Friday, March 5, 2021

To All the Books I’ve Loved Before

I’ve been thinking a lot about the end recently.

The end of the semester, to clarify. I bring this up because it will also be the end of my graduate career (assuming I pass my portfolio defense – more on that later!). As I reflect on what it means to be awarded an M.A. degree, I ponder if my relationship with literature has changed. Do I put literature on a higher pedestal now? Have my “immature” interests matured? Has studying children’s and young adult literature led me to love it more or hate the flaws I’ve come to notice?

Which brings me to this blog post. Its title is a reference to the movie, To All the Boys I’ve Loved Before, whose teen romance genre reminds me of what drew me to the very first book I wrote a blog post about: I Love You So Mochi by Sarah Kuhn. I realized only in hindsight that what makes this novel one of my favorites is that despite all of the books I’ve read throughout the years that featured romance in any way, it was the first in which I actually found the love interest attractive. In fact, it was the first I had read in which there was an Asian male love interest.

There exist many novels in which young Asian American girls fall in love, but predictably, their love interests are often white (or unidentified, and therefore white by default in the popular imagination). The movie alluded to in this blog post’s title is one example, alongside Starfish by Akemi Dawn Bowman, Butterfly Yellow by Thanhha Lai, Fake it Till You Break It by Jenn. P Nguyen, I Believe in a Thing Called Love by Maurene Goo, and many others. It is much more likely to see an Asian American teenage girl fall in love with a white character than another Asian American or someone of another ethnicity, which perpetuates the stereotype of the submissive Oriental. What about the Asian American boys?

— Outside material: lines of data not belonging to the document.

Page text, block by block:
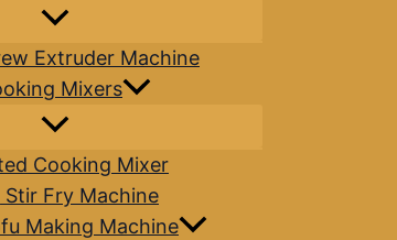
Extruder Machine
Mixers
Cooking Mixer
Fry Machine
Making Machine

One reason that Asian American young men are not depicted as love interests might be the Asian American literary trope that Asian men are frequently depicted as effeminate or having the characteristics of a woman. Reclaiming Asian masculinity from this disparaging association that erases their distinctiveness is vital, and there is some progress within Asian American young adult literature. Young Asian American men are occasionally depicted as attractive, such as in I’ll Be the One by Lyla Lee wherein the love interest is a famous model. Novels such as this and I Love You So Mochi disrupt the notion that only white boys are of interest and instead provide much-needed representation.

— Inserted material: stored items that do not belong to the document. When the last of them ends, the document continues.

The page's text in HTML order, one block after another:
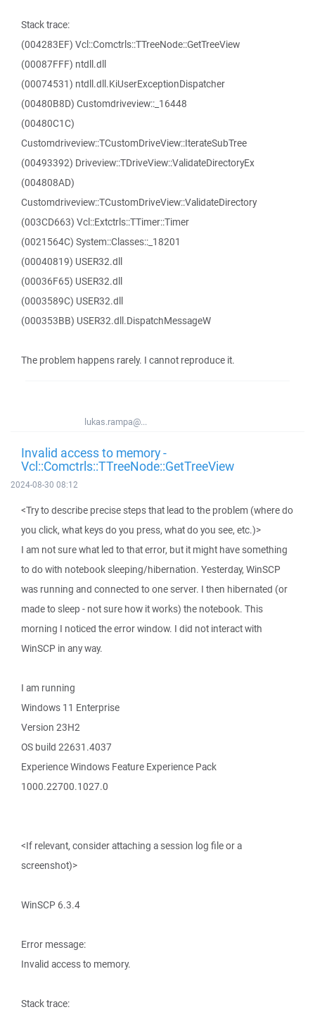
Stack trace:
(004283EF) Vcl::Comctrls::TTreeNode::GetTreeView
(00087FFF) ntdll.dll
(00074531) ntdll.dll.KiUserExceptionDispatcher
(00480B8D) Customdriveview::_16448
(00480C1C)
Customdriveview::TCustomDriveView::IterateSubTree
(00493392) Driveview::TDriveView::ValidateDirectoryEx
(004808AD)
Customdriveview::TCustomDriveView::ValidateDirectory
(003CD663) Vcl::Extctrls::TTimer::Timer
(0021564C) System::Classes::_18201
(00040819) USER32.dll
(00036F65) USER32.dll
(0003589C) USER32.dll
(000353BB) USER32.dll.DispatchMessageW
The problem happens rarely. I cannot reproduce it.
lukas.rampa@...
Invalid access to memory -
Vcl::Comctrls::TTreeNode::GetTreeView
2024-08-30 08:12
<Try to describe precise steps that lead to the problem (where do
you click, what keys do you press, what do you see, etc.)>
I am not sure what led to that error, but it might have something
to do with notebook sleeping/hibernation. Yesterday, WinSCP
was running and connected to one server. I then hibernated (or
made to sleep - not sure how it works) the notebook. This
morning I noticed the error window. I did not interact with
WinSCP in any way.
I am running
Windows 11 Enterprise
Version 23H2
OS build 22631.4037
Experience Windows Feature Experience Pack
1000.22700.1027.0
<If relevant, consider attaching a session log file or a
screenshot)>
WinSCP 6.3.4
Error message:
Invalid access to memory.
Stack trace:

Yet we run into another problem when Asian American teens fall in love with one another and date in YA literature. A surprising pattern emerges: the relationships very often hinge on secrecy, lies, and/or defying parental expectations. Rent a Boyfriend by Gloria Chao and Frankly in Love by David Yoon are several examples in which relationships are faked for parental approval. Somewhere Only We Know by Maurene Goo chronicles a relationship that develops over a day of lies about professional work, and Romeo and Juliet gets a contemporary, Vietnamese American spin in Loan Le’s A Phở Love Story. When Dimple Met Rishi by Sandhya Menon and A Taste for Love by Jennifer Yen feature parents who select dating partners for their children. Just a cursory glance at texts that feature young Asian American protagonists shows that romance is nearly always entangled with deception and parental involvement.

Despite this, these novels are engaging. Their protagonists grapple with parental expectations out of love for these family members, and the casual depiction of cultural markers is comforting. Rather than repackage tropes, these novels integrate Asian American experience with the familiarity of teenage romance. New characterizations fit in smoothly with canonical ones: respectfully reserved, shy young men, abrasively opinionated, good-hearted young women, physically attractive boys, and intellectually impressive girls claim their spaces in the pages. This genre will continue to expand, and with it, the conceptualization of what it looks like to be Asian American and in love will continue to grow. Asian American YA romance has much potential to delineate the “heterogeneity, hybridity, and multiplicity” of Asian American culture advocated for by Lisa Lowe (66). 

Having explored the genre of Asian American young adult romance that was so special to me before this M.A. program because of how rarely I encountered it, I return to my question: do I love it more or do I hate the flaws I’ve come to see? My answer is that I still love it. Though I was initially dismissive of the importance of representation as I entered graduate studies, choosing Asian American children’s literature as my specialization has led to representation becoming more meaningful to me than before I had embarked on this exploratory journey. I’ve read and appreciated Asian American YA literature in the past, but this graduate assistantship has allowed me to validate it to myself and spotlight it for others to appreciate. What I’ve learned throughout my time as a blogger of children’s literature academia is that it is worth it to critically examine what captivates us. We’ll emerge with a more robust, complex understanding of all the books we’ve loved before.

-       (A.N.)

*Special thanks to Magical Reads Blog, which has a lengthy list of YA romances with Asian Characters. Definitely worth taking a look at!

https://magicalreads7.wordpress.com/2020/05/14/list-ya-romances-with-asian-characters/

 

Scholarly Works Referenced

Lowe, Lisa. Immigrant Acts: On Asian American Cultural Politics. Duke University Press, 1996.